Original Works: Case ReportsLiverAn Unusual Posttransplant T-cell Lymphoma After Liver Transplantation: A Case Report

- T-cell post-transplant lymphoproliferative disorders (PTLDs) are an uncommon complication of solid organ transplantation, and they are usually aggressive with a poor outcome.
- A 57-year-old man with graft-versus-host disease after liver transplantation developed generalized lymphadenopathy, which was discovered to be an Epstein-Barr virus-negative monomorphic T-cell PTLD according to biopsy results. The diagnosis was made after consultation with 2 different institutions. The entity was difficult to classify due to its unusual morphology and early presentation.
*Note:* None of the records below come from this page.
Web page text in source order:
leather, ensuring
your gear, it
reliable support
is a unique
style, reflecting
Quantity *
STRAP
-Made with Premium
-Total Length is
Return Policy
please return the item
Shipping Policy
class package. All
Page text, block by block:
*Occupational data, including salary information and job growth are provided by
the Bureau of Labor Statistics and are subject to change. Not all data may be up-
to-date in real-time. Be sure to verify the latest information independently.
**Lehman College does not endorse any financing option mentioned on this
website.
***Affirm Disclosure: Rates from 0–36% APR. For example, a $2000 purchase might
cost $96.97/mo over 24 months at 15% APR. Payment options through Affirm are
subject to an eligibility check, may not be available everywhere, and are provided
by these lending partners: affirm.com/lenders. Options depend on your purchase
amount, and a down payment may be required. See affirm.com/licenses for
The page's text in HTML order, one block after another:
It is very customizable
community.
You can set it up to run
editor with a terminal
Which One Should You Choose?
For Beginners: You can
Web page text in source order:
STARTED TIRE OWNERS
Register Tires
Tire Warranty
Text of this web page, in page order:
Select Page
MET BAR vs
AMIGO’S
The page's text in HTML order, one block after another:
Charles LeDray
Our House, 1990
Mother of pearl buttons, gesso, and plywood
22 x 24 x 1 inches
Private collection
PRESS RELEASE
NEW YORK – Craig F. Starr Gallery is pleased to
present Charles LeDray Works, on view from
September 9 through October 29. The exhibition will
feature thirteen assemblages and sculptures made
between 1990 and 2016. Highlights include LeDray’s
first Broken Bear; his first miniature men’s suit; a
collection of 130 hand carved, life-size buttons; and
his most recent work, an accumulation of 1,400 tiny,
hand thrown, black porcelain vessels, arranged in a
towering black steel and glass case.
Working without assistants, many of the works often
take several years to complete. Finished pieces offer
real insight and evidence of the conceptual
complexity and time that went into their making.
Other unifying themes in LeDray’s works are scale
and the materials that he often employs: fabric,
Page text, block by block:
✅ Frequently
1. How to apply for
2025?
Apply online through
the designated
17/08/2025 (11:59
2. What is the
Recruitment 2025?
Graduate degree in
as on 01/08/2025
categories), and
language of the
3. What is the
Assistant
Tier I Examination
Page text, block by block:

- Unlike most Epstein-Barr virus-negative PTLDs, this T-cell lymphoma responded completely to therapy, and the patient is currently in remission 4 years after treatment.
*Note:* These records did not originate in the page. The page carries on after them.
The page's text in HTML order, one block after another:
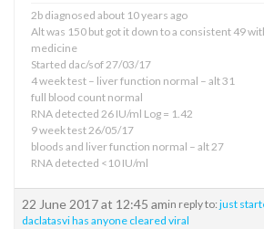
2b diagnosed about 10 years ago
Alt was 150 but got it down to a consistent 49
medicine
Started dac/sof 27/03/17
4 week test – liver function normal – alt 31
full blood count normal
RNA detected 26 IU/ml Log = 1.42
9 week test 26/05/17
bloods and liver function normal – alt 27
RNA detected <10 IU/ml
22 June 2017 at 12:45 amin reply to: just
daclatasvi has anyone cleared viral
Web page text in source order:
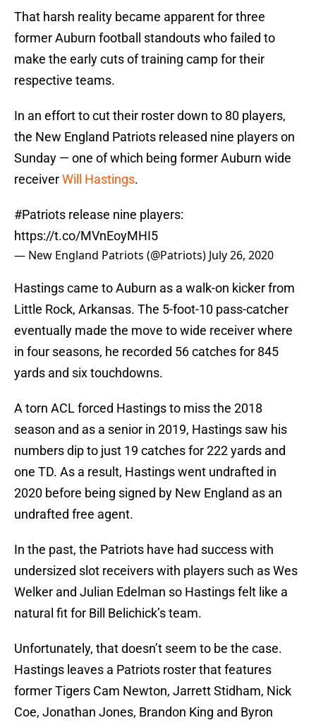
That harsh reality became apparent for three
former Auburn football standouts who failed to
make the early cuts of training camp for their
respective teams.
In an effort to cut their roster down to 80 players,
the New England Patriots released nine players on
Sunday — one of which being former Auburn wide
receiverWill Hastings.
#Patriots release nine players:
https://t.co/MVnEoyMHI5
— New England Patriots (@Patriots) July 26, 2020
Hastings came to Auburn as a walk-on kicker from
Little Rock, Arkansas. The 5-foot-10 pass-catcher
eventually made the move to wide receiver where
in four seasons, he recorded 56 catches for 845
yards and six touchdowns.
A torn ACL forced Hastings to miss the 2018
season and as a senior in 2019, Hastings saw his
numbers dip to just 19 catches for 222 yards and
one TD. As a result, Hastings went undrafted in
2020 before being signed by New England as an
undrafted free agent.
In the past, the Patriots have had success with
undersized slot receivers with players such as Wes
Welker and Julian Edelman so Hastings felt like a
natural fit for Bill Belichick’s team.
Unfortunately, that doesn’t seem to be the case.
Hastings leaves a Patriots roster that features
former Tigers Cam Newton, Jarrett Stidham, Nick
Coe, Jonathan Jones, Brandon King and Byron

- Patients who develop generalized lymphadenopathy after solid organ transplantation should be followed up closely because they are at an increased risk of neoplastic transformations.

Posttransplantation lymphoproliferative disorders (PTLDs) encompass a spectrum of heterogeneous entities ranging from benign lymphocytic proliferations to high-grade malignant lymphomas. The majority of PTLDs are associated with reactivation of Epstein-Barr virus (EBV), which induces B-cell proliferation and occurs in the setting of severe immune suppression after solid organ or bone marrow transplantation. T-cell/natural killer cell PTLDs are relatively rare, constituting ∼15% of all cases. T-cell PTLDs are usually aggressive, and outcomes are poor. This article describes an unusual case of T-cell PTLD with a favorable outcome. The patient is a 57-year-old man who underwent a liver transplantation due to hepatitis C cirrhosis. He developed graft-versus-host disease with skin and gastrointestinal involvement and generalized lymphadenopathy 4 months after transplantation. Histologic sections of an excised axillary lymph node showed atypical medium and larger T-lymphocytes that were positive for CD3, CD5, CD43, and CD8 but were negative for B-cell antigens, CD56, and in situ hybridization for EBV-encoded RNA. Polymerase chain reaction analysis revealed monoclonal T-cell receptor gamma chain gene rearrangement. A diagnosis of high-grade T-cell PTLD was made. The patient was treated with 4 cycles of cyclophosphamide, doxorubicin, vincristine, and prednisone and is currently in remission, 4 years after therapy. The rapid presentation of an EBV-negative T-cell PTLD with a nonaggressive course and complete response to treatment is an unusual presentation of posttransplantation T-cell lymphoma, which is usually associated with a high mortality rate.